Он упоминался в «Искусстве торговли» Франческо Пеголотти первой половины XIV в., в главе, посвященной состоянию рынка Кафы[329], в нотариальных актах 1371, 1381–1382 гг.[330], в деловых письмах. В частности, небезызвестный Николетто Гатта обнаруживал не только умение отличать разные сорта меха белки, куницы и лисы, но еще и знакомство с литературой: он назвал 100 лисьих шкур, поступивших, несомненно, из Руси, не иначе, как “bolpe de Rens”[331], то есть «Лис Ренар», не без аллюзии на эпический персонаж.
Лиса, с примечательным определением – «русская», что связано с указанием на рыжий, почти красный цвет меха, была названа в таможенных регламентациях Мехмеда 11(1451–1481) как товар, поступавший морем в Босфорскую столицу [332]. Упоминалась она и в генуэзских документах конца XV в.[333]
Известным спросом пользовался мех рыси за его пятнистую красивую окраску.

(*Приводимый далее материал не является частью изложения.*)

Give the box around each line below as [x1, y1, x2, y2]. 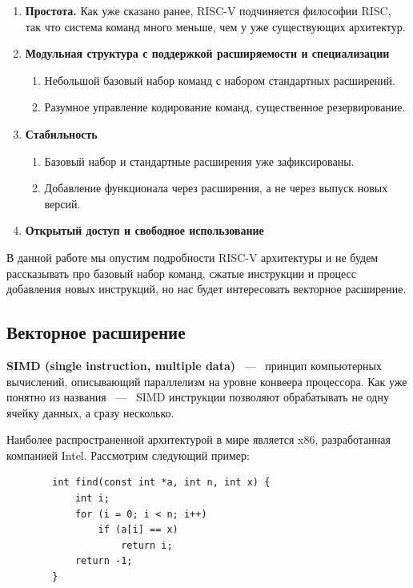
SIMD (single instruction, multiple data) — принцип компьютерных [6, 356, 383, 373]
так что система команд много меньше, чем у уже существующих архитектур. [25, 18, 406, 34]
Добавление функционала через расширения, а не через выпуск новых [44, 179, 388, 196]
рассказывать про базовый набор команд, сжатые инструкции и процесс [6, 264, 356, 281]
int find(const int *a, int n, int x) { [52, 477, 271, 489]
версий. [44, 195, 81, 211]
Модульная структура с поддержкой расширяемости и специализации [25, 45, 390, 62]
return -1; [74, 555, 133, 567]
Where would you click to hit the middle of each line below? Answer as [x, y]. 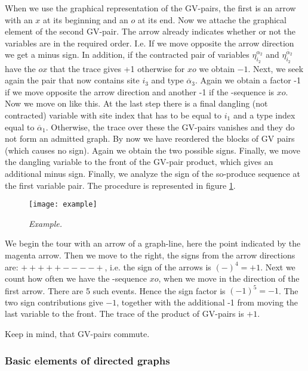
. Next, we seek [276, 68]
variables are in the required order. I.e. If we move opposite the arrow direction [150, 43]
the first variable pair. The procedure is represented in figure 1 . [120, 185]
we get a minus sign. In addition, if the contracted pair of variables [127, 54]
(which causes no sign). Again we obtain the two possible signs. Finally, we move [153, 150]
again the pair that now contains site [72, 80]
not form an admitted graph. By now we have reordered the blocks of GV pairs [150, 138]
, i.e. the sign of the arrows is [158, 266]
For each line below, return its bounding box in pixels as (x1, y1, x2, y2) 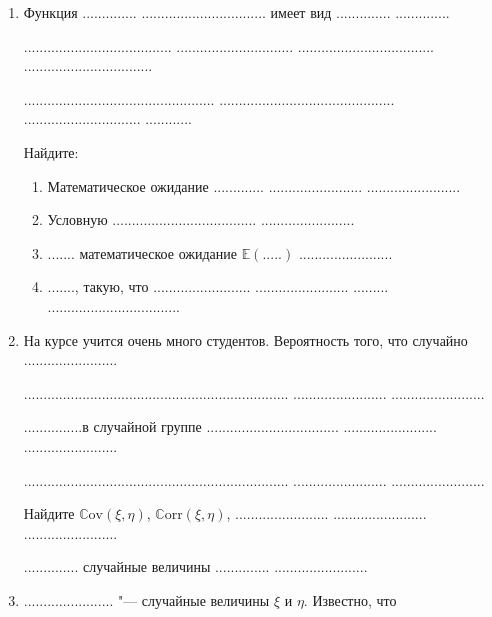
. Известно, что (303, 589, 397, 610)
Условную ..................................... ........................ (47, 209, 355, 230)
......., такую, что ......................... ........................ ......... (47, 276, 389, 297)
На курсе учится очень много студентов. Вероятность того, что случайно (23, 329, 468, 350)
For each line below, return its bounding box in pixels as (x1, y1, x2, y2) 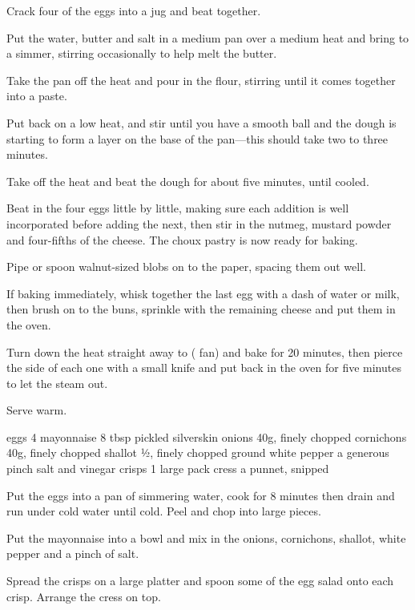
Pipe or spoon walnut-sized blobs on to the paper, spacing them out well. (6, 258, 366, 275)
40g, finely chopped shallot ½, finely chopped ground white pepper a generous (6, 444, 389, 461)
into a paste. (6, 87, 67, 104)
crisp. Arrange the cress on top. (6, 588, 161, 604)
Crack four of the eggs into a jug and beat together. (6, 2, 261, 18)
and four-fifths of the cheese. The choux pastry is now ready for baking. (6, 231, 358, 248)
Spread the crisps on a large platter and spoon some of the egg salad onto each (6, 572, 394, 589)
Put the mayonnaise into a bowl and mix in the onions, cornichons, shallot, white (6, 529, 406, 546)

Это животное со времен Плиния сравнивалось с волком и в средневековых документах называлось "lupus cervierus”[334]. Ему приписывались магические качества: считалось, что рысь обладала способностью видеть сквозь стены, а моча рыси затвердевала и превращалась в драгоценный камень «лигуриус»[335]. Промышлялась рысь в лесной зоне Руси и отчасти на Кавказе[336]. Ее мех встречался на торговых площадях Кафы, как утверждается в книге Пеголотти[337]. Он же упоминался в документах Константинопольской таможни[338]. Рысьи «черева» вывозились в Заморье и Турцию[339]. В самой Кафе продавались верхние одежды, подбитые мехом рыси[340].